Human Behavior and Safety
After assessing and ascertaining the existence of risks and hazards, the next step is usually to establish employee behavior and engagement in risky patterns of behavior. Essentially, this step entails establishing the employees’ degree of adherence to policy, rules, and etiquette, as well as their performance. It is quite important to assess these aspects in order to establish the presence or existence of physical consequences of exposure to the hazards and risks identified. Furthermore, this step also helps in the evaluation of the type of environment created within the workplace, and whether or not it discourages engagement in risky behavior. This allows for the identification of factors that contribute to at risk events.
The basic concept behind human behavior is that human beings usually repeat behavior reinforced by their culture. As such, behavior is motivated by prejudgments, habits, perceptions and thoughts the individual engaging in the behavior in focus has.
The hour glass presented attempts to emphasize through graphical representation, the probability of at risk events occurring, as well as their near miss potential. Similar to the pyramid, the hour glass demonstrates the fact that, while the probability is lower, the chances of at risk events occurring are still very significant, though possible to ignore and forget about. A majority of individuals become complacent due to this slim chance (low probability) of an at risk event occurring, to the extent that they may even become careless and unnecessarily engage in risky behavior or practices. The low probability usually reinforces the belief that risks can be taken at no cost.
The four main components of human behavior are attitude, thinking, perceptions and prejudgments. These components of behavior determine not just an individual’s choice of behavior, but also their motivations for engaging in the given behavior. Further, perceptions normally significantly affect an individual’s responses in particular situations they may find themselves in.
Priorities refer to various aspects in an individual’s life that they feel they must take care of, while values are essentially what define us as individuals. As such, priorities that an individual may have, usually change based on what the individual values. For instance, if an individual values safety above all else, the priority changes from simply accomplishing the task on time, to observing the provided safety guidelines.
Culture is defined as what members of the organization see as the “right way” to do things developed over time, due to repeated engagement in such practices. When it comes to matters of safety and engagement in at risk events, members of an organization may find themselves repeatedly ignoring safety measures, until this becomes the routine or the norm, rather than the exception, which then builds an undesirable culture. In particular, the book quotes Dan Peterson who refers to culture as the way it is within a given place. For an individual, culture refers to ideas, skills, perceptions, customs and prejudgments an individual may have at a particular time.
Examples at the level of employees include compliance with safety rules, as well as the reporting of hazards and injuries. For managers, the measures may include their own compliance, enforcement of the rules, as well as the levels of motivation to implement safety and health training for employees working under them.
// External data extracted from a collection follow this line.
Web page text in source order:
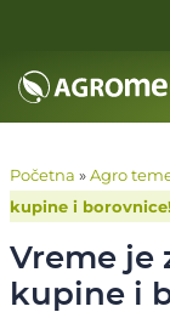
Početna »Agro
kupine i
Vreme je
kupine i
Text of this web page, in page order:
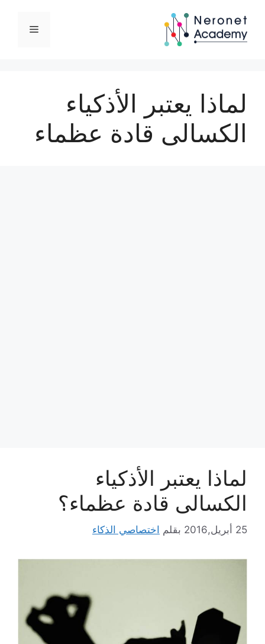
المحتوى
القائمة
لماذا يعتبر الأذكياء
الكسالى قادة عظماء
لماذا يعتبر الأذكياء
الكسالى قادة عظماء؟
25 أبريل,2016 بقلم اختصاصي الذكاء
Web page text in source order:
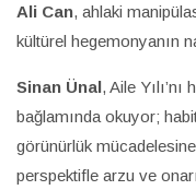
Ali Can, ahlaki
kültürel hegemonyanın
Sinan Ünal, Aile
bağlamında okuyor;
görünürlük
perspektifle arzu ve
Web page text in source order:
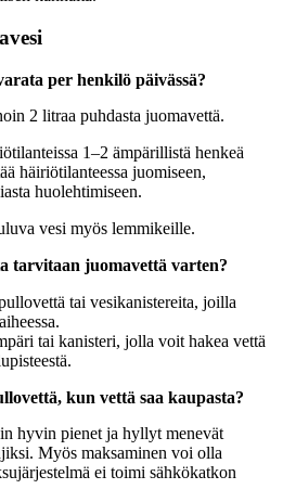
per henkilö päivässä?
2 litraa puhdasta juomavettä.
1–2 ämpärillistä henkeä
häiriötilanteessa juomiseen,
huolehtimiseen.
vesi myös lemmikeille.
tarvitaan juomavettä varten?
tai vesikanistereita, joilla
tai kanisteri, jolla voit hakea vettä
kun vettä saa kaupasta?
hyvin pienet ja hyllyt menevät
Myös maksaminen voi olla
ei toimi sähkökatkon
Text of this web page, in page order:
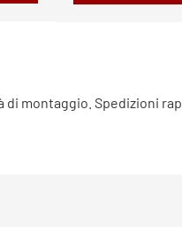
montaggio. Spedizioni
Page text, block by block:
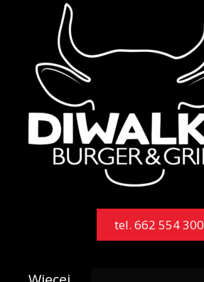
tel. 662 554 300
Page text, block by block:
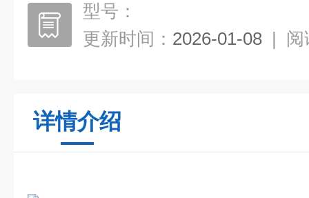
型号：
更新时间： 2026-01-08 | 阅
详情介绍

The degree with which employees comply to the rules is a very important indicator of the levels of responsibility, and accountability, results of which are seen in the injuries or incidents reported. Similarly, the authority of managers when it comes to safety is seen within their own efforts to engage in safe practices while enforcing existing rules.
A management system with a behavioral component attempts to ensure that it bridges the gap between how a particular activity is carried out and an observation of certain defined at risk events. This bridging usually occurs using specific selected data collection tools, which help in evaluation and reevaluation of different measures developed. Further, the process usually involves the employees during the Job Hazard Analysis process as well as at other stages in the process. A management system that recognizes the importance of the behavioral component in the management of at risk events ensures that employees are involved in the assessment of consequences of engaging in such behaviors. This allows for a better understanding of antecedents to behavior as well as consequences, by both employees and management.
Self imposed behavior is as its name suggests, self imposed, it focuses on the selfish gains that are bound to come about as a result of shortcuts. It is also borne out of an air of invincibility, and the belief that whatever risk the individual takes is not going to result in any harm to them, as they are better than everybody else. Traffic cop mentality focuses more on the improved sense of efficiency and potential benefits to the organization, that are bound to eventually trickle down to the employee. While under the traffic cop mentality an individual engages in self assurances, under self imposed behavior, the culture reinforces their behavior.
Programs and efforts may fail to work if they do not take behavioral factors into account. Integral to instituting successful safety programs, is gaining an understanding of the existing culture and progressively encouraging changes in attitudes and prejudgments. Once a program adequately tackles the four components of behavior, and aims at proper behavior modification, it is bound to achieve better results. Doing so ensures the program is able to effectively bridge the gap between activities the employees engage in and a clearer and objective understanding of the risks involved.